● **Task to carry out**:
Please retype all of the following entries exactly.

● **Recorded data**:

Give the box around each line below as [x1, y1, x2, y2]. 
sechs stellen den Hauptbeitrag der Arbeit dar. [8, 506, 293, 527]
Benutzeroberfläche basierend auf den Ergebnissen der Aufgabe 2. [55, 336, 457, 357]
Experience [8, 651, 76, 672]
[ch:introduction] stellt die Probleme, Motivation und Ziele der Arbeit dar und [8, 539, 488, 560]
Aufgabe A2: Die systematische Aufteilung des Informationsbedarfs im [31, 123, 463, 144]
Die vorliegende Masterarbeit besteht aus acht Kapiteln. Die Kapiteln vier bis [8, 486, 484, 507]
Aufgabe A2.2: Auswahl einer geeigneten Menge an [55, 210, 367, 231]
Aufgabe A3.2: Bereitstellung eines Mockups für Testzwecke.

● **Your response**:
Give the box around each line below as [x1, y1, x2, y2]. 
sechs stellen den Hauptbeitrag der Arbeit dar. [8, 506, 293, 527]
Benutzeroberfläche basierend auf den Ergebnissen der Aufgabe 2. [55, 336, 457, 357]
Experience [8, 651, 76, 672]
[ch:introduction] stellt die Probleme, Motivation und Ziele der Arbeit dar und [8, 539, 488, 560]
Aufgabe A2: Die systematische Aufteilung des Informationsbedarfs im [31, 123, 463, 144]
Die vorliegende Masterarbeit besteht aus acht Kapiteln. Die Kapiteln vier bis [8, 486, 484, 507]
Aufgabe A2.2: Auswahl einer geeigneten Menge an [55, 210, 367, 231]
Aufgabe A3.2: Bereitstellung eines Mockups für Testzwecke.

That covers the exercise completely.